Retype the records below exactly as given, but only from the first line through the line with "parties would play a key role in the Center.", and without the pictures.

Stored entries
=-=-=-=-=
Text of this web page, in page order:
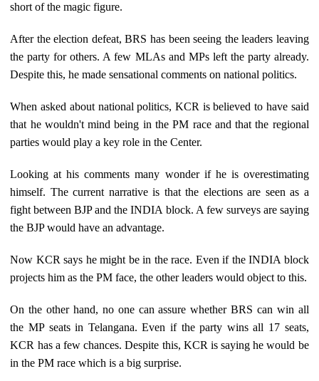
short of the magic figure.
After the election defeat, BRS has been seeing the leaders leaving
the party for others. A few MLAs and MPs left the party already.
Despite this, he made sensational comments on national politics.
When asked about national politics, KCR is believed to have said
that he wouldn't mind being in the PM race and that the regional
parties would play a key role in the Center.
Looking at his comments many wonder if he is overestimating
himself. The current narrative is that the elections are seen as a
fight between BJP and the INDIA block. A few surveys are saying
the BJP would have an advantage.
Now KCR says he might be in the race. Even if the INDIA block
projects him as the PM face, the other leaders would object to this.
On the other hand, no one can assure whether BRS can win all
the MP seats in Telangana. Even if the party wins all 17 seats,
KCR has a few chances. Despite this, KCR is saying he would be
in the PM race which is a big surprise.
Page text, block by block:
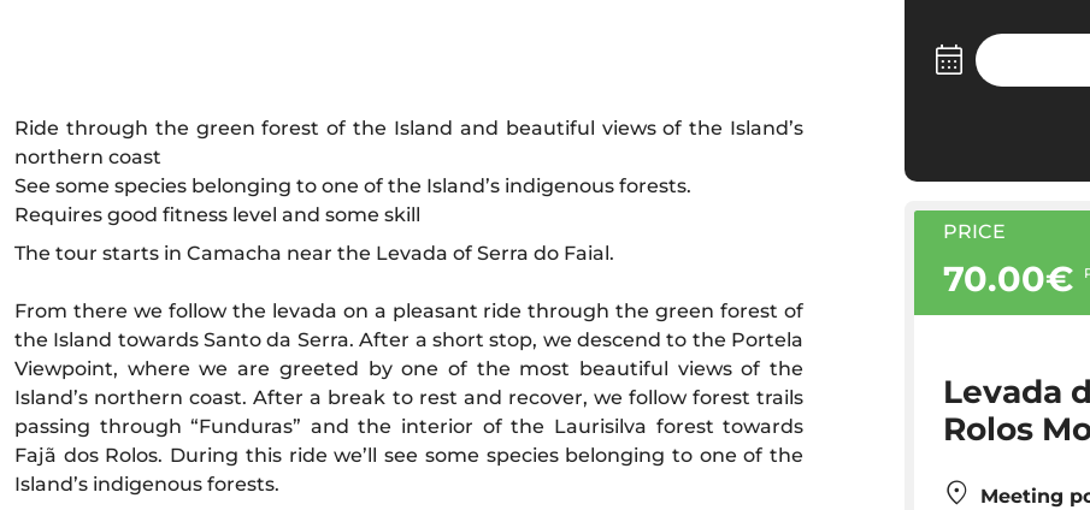
Ride through the green forest of the Island and beautiful views of the Island’s
northern coast
See some species belonging to one of the Island’s indigenous forests.
Requires good fitness level and some skill
The tour starts in Camacha near the Levada of Serra do Faial.
From there we follow the levada on a pleasant ride through the green forest of
the Island towards Santo da Serra. After a short stop, we descend to the Portela
Viewpoint, where we are greeted by one of the most beautiful views of the
Island’s northern coast. After a break to rest and recover, we follow forest trails
passing through “Funduras” and the interior of the Laurisilva forest towards
Fajã dos Rolos. During this ride we’ll see some species belonging to one of the
Island’s indigenous forests.
PRICE
70.00€
Levada
Rolos
Meeting
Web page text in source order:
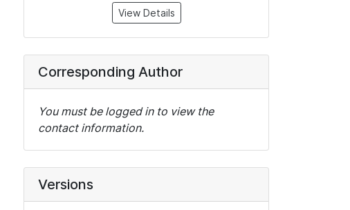
View Details
Corresponding Author
You must be logged in to view the
contact information.
Versions
=-=-=-=-=
§ SOLUTION TO THIS TASK
Text of this web page, in page order:
short of the magic figure.
After the election defeat, BRS has been seeing the leaders leaving
the party for others. A few MLAs and MPs left the party already.
Despite this, he made sensational comments on national politics.
When asked about national politics, KCR is believed to have said
that he wouldn't mind being in the PM race and that the regional
parties would play a key role in the Center.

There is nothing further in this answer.